Digital identities can be a key ally in creating a great UX so that you can onboard more customers. By leveraging digital identities during the onboarding process, you can personalize the UX to match the risk associated with the user or transaction. And using different stages of KYC, that are informed by the assessed risk, allows you to place friction points only where necessary. Making the authentication and verification processes not only seamless, but also less painful for the potential customer, and reducing the “time to transact” – one of the main reasons for abandonment during an onboarding process.
As for manual reviews, the approach is twofold:
- Lowering the amount of applications that your team needs to manually review,
- Reducing the amount of time they have to spent per case.
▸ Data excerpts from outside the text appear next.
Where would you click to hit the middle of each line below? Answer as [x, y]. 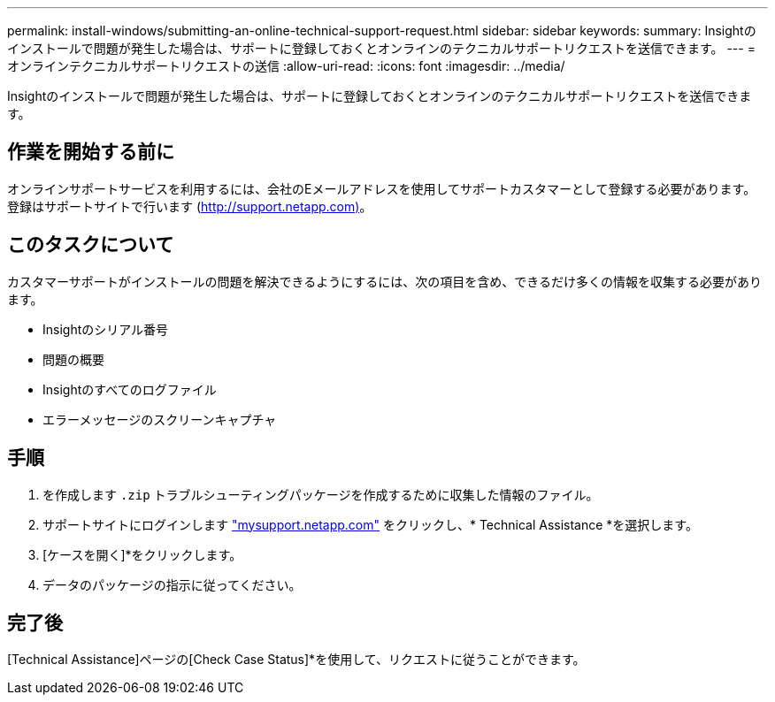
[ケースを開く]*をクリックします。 [142, 554]
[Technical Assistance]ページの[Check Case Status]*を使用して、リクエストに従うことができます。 [296, 660]
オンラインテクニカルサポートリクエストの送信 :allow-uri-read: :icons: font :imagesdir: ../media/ [286, 66]
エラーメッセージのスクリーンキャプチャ [160, 419]
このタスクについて [91, 245]
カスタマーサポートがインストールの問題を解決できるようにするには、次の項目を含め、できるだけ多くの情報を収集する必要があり [385, 281]
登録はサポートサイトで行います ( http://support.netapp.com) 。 [190, 206]
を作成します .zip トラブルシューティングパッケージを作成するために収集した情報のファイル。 [321, 494]
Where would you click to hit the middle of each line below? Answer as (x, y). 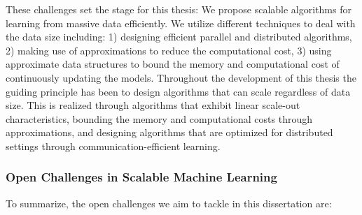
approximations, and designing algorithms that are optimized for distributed (169, 132)
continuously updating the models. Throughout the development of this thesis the (181, 77)
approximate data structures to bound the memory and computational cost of (173, 64)
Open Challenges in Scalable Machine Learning (141, 177)
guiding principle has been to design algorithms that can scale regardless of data (178, 91)
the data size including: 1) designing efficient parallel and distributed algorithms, (179, 37)
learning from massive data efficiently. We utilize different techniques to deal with (181, 23)
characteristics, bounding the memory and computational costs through (159, 118)
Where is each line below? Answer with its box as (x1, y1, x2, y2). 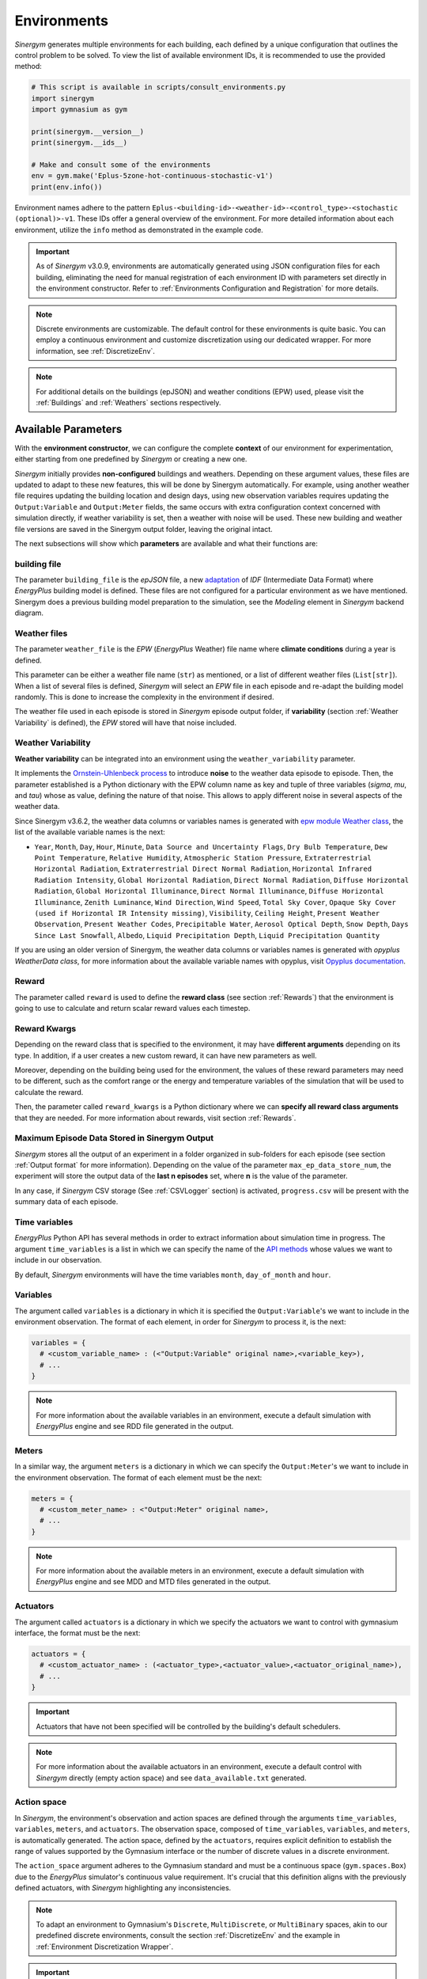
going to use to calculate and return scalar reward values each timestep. (14, 1004, 251, 1013)
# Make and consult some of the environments (31, 161, 211, 169)
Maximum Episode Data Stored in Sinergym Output (14, 1133, 214, 1144)
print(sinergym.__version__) (31, 127, 145, 136)
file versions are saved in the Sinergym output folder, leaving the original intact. (14, 524, 273, 534)
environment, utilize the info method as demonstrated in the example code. (14, 225, 264, 234)
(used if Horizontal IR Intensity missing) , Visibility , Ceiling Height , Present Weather (34, 908, 380, 917)
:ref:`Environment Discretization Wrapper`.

Businesses need to pay close attention to their manual review rates, as they can become an ever-increasing source of operational costs – with minimal value associated with it. Digital Identities give you the ability to operationalize risk, by automating the review process, presenting the data so that you can quickly and efficiently evaluate transactions. Moreover, using digital identities gives analysts a relevant picture of the historical behavior of a user, as well as the historical performance of different types of transactions. This data adds context to the specific case, helping the analyst make a more accurate decision in less time.
These challenges are just a small example of the applicable situations for digital identities in online financial transactions. At IdentityMind Global, we’ve been working on digital identities for the last eight years, building technology that can help organizations grow and scale, delivering better products and services to their customers, while eliminating security threats and lowering compliance and regulatory risks.